Normally, DML consists of three parts: a feature extraction network for map embedding, a sampling strategy to combine samples in a mini-batch into multiple sub-sets, and a loss function to compute the loss on each sub-set. Please refer to the figure below: [![image](https://github.com/PaddlePaddle/PaddleClas/raw/release/2.3/docs/images/ml_pipeline.jpg)](https://github.com/PaddlePaddle/PaddleClas/blob/release/2.3/docs/images/ml_pipeline.jpg)
## Algorithms
Two learning paradigms are adopted in Metric Learning:
### 1. Classification based:
This refers to methods based on classification labels. They learn the effective feature representation by classifying each sample into the correct category and require the participation of the explicit labels of each sample in the Loss calculation during the learning process. Common algorithms include [L2-Softmax](https://arxiv.org/abs/1703.09507), [Large-margin Softmax](https://arxiv.org/abs/1612.02295), [Angular Softmax](https://arxiv.org/pdf/1704.08063.pdf), [NormFace](https://arxiv.org/abs/1704.06369), [AM-Softmax](https://arxiv.org/abs/1801.05599), [CosFace](https://arxiv.org/abs/1801.09414), [ArcFace](https://arxiv.org/abs/1801.07698), etc.
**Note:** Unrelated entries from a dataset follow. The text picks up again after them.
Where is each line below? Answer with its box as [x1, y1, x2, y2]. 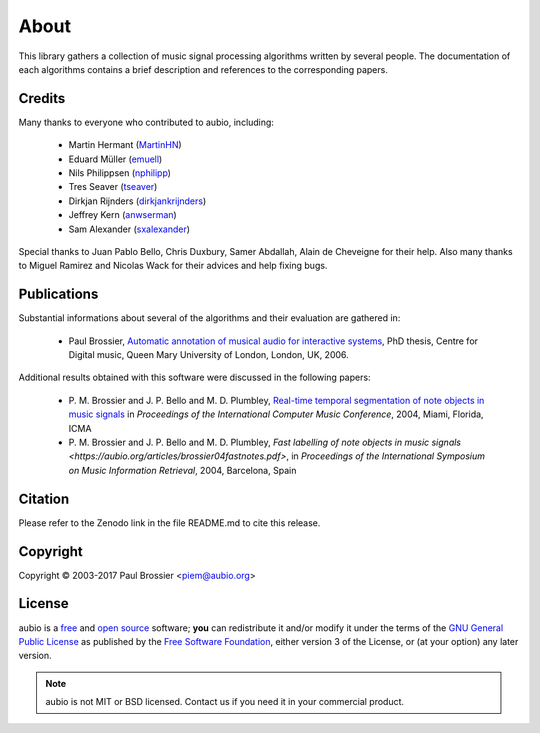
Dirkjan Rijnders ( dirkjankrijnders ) [68, 195, 207, 207]
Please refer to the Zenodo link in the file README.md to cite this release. [18, 516, 321, 529]
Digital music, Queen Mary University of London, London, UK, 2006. [68, 349, 349, 361]
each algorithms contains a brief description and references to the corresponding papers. [18, 63, 389, 75]
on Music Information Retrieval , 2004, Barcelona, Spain [68, 464, 297, 476]
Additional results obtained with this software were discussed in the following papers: [18, 371, 371, 384]
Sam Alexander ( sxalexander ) [68, 223, 190, 235]
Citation [18, 490, 70, 507]
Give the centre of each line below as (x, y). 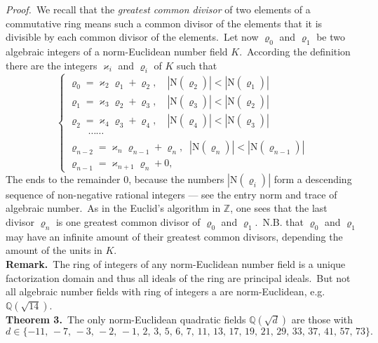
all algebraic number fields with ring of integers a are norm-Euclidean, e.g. (166, 291)
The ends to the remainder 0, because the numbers (115, 179)
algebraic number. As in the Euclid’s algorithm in (113, 208)
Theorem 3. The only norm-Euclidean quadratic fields (126, 319)
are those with (322, 319)
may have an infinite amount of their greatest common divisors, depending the (174, 236)
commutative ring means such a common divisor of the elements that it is (164, 23)
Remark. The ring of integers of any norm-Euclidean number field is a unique (176, 264)
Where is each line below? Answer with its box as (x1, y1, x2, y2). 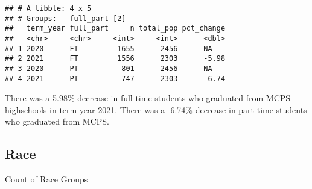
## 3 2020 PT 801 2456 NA (5, 64, 212, 73)
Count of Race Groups (5, 173, 88, 185)
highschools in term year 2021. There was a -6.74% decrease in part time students (5, 103, 307, 116)
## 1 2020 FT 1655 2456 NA (5, 44, 212, 53)
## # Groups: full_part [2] (5, 14, 126, 23)
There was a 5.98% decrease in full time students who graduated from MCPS (5, 91, 291, 104)
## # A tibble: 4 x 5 (5, 4, 92, 13)
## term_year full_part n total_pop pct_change (5, 24, 226, 33)
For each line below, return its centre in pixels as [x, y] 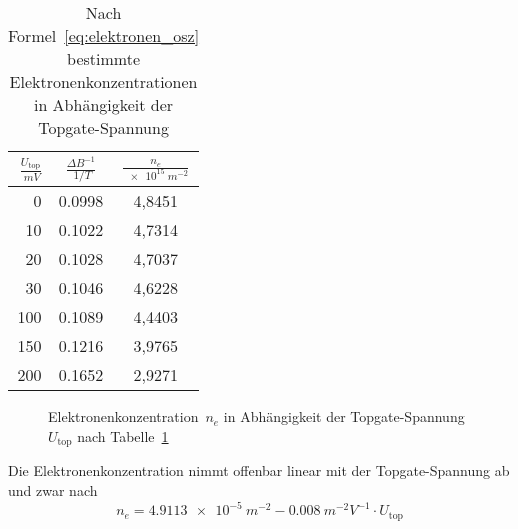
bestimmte [104, 58]
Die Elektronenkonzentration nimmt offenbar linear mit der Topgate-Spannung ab [259, 470]
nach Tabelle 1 [123, 436]
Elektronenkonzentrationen [103, 81]
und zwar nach [53, 490]
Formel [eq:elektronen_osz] [104, 35]
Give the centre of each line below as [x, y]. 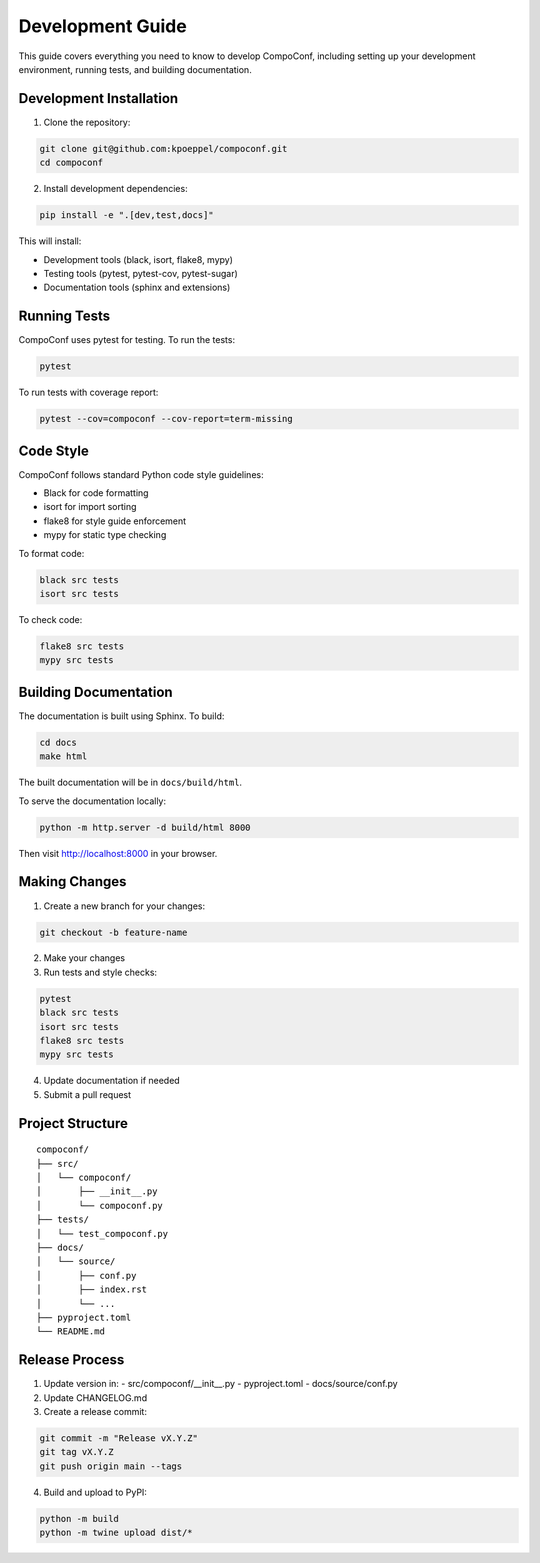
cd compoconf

These methods are also called proxy-based, because what they optimize is essentially the similarity between a sample and a set of proxies.
### 2. Pairwise based:
This refers to the learning paradigm based on paired samples. It takes sample pairs as input and obtains an effective feature representation by directly learning the similarity between these pairs. Common algorithms include [Contrastive loss](http://yann.lecun.com/exdb/publis/pdf/hadsell-chopra-lecun-06.pdf), [ Triplet loss](https://arxiv.org/abs/1503.03832), [Lifted-Structure loss](https://arxiv.org/abs/1511.06452), [N-pair loss](https://), [Multi-Similarity loss](https://arxiv.org/pdf/1904.06627.pdf), etc.
[CircleLoss](https://arxiv.org/abs/2002.10857), released in 2020, unifies the two learning paradigms from a fresh perspective, prompting researchers and practitioners' further reflection on Metric Learning.
Feature extraction plays a key role in image recognition, which serves to transform the input image into a fixed dimensional feature vector for subsequent [vector search](https://github.com/PaddlePaddle/PaddleClas/blob/release/2.3/docs/zh_CN/image_recognition_pipeline/vector_search.md). Good features boast great similarity preservation, i.e., in the feature space, pairs of images with high similarity should have higher feature similarity (closer together), and pairs of images with low similarity should have less feature similarity (further apart). [Deep Metric Learning](https://github.com/PaddlePaddle/PaddleClas/blob/release/2.3/docs/zh_CN/algorithm_introduction/metric_learning.md) is applied to explore how to obtain features with high representational power through deep learning.
## 2. Network Structure
In order to customize the image recognition task flexibly, the whole network is divided into Backbone, Neck, Head, and Loss. The figure below illustrates the overall structure:
-**Backbone**: Specifies the backbone network to be used. It is worth noting that the ImageNet-based pre-training model provided by PaddleClas has an output of 1000 for the last layer, which demands for customization according to the required feature dimensions.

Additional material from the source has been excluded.